Stored items from a collection:
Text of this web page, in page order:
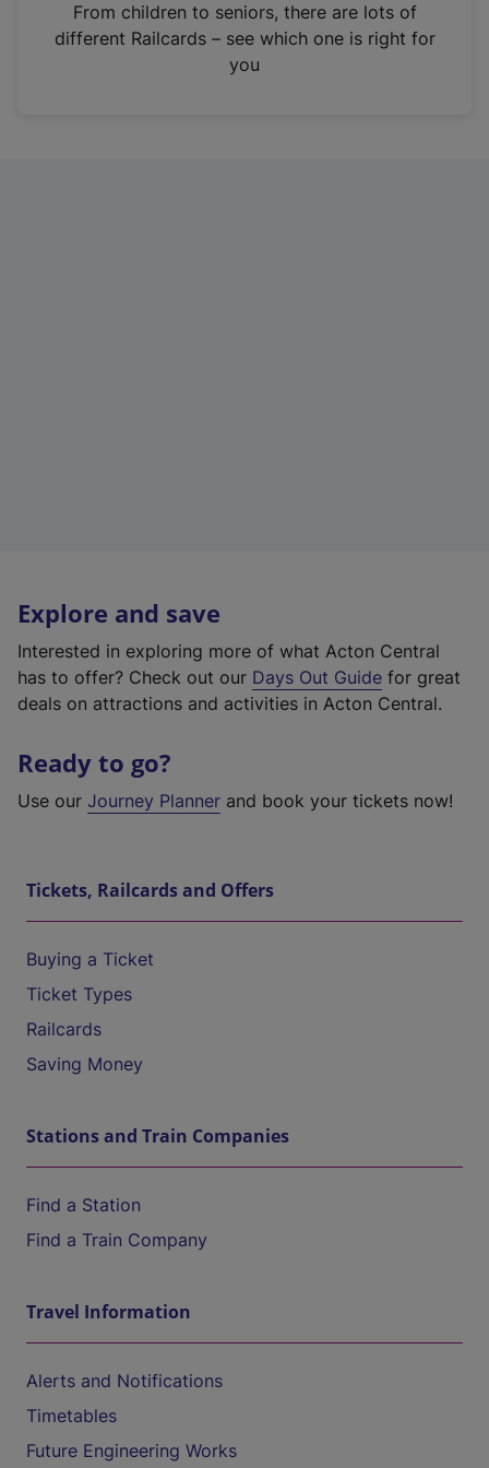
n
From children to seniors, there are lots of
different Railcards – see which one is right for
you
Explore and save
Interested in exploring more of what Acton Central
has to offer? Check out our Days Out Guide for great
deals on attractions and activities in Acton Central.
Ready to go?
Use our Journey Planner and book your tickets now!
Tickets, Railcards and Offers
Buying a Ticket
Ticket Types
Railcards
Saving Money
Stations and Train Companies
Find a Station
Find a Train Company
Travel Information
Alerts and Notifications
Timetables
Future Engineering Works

---

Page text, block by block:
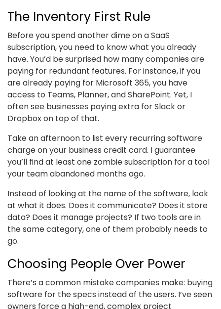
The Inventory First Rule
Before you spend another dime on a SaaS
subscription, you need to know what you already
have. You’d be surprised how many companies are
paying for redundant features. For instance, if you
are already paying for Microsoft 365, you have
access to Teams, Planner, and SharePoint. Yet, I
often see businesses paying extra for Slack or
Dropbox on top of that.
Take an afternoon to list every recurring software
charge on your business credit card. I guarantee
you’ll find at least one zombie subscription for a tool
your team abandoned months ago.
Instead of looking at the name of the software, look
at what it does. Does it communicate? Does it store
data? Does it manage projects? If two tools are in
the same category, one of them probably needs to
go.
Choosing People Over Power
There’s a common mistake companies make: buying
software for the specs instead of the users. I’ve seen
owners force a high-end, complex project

#### [TASK STATEMENT]
Will you return exactly the lines above from the one with "your team abandoned months ago." down to the one with "owners force a high-end, complex project", counting both as part of the range?

#### [EXERCISE SOLUTION]
your team abandoned months ago.
Instead of looking at the name of the software, look
at what it does. Does it communicate? Does it store
data? Does it manage projects? If two tools are in
the same category, one of them probably needs to
go.
Choosing People Over Power
There’s a common mistake companies make: buying
software for the specs instead of the users. I’ve seen
owners force a high-end, complex project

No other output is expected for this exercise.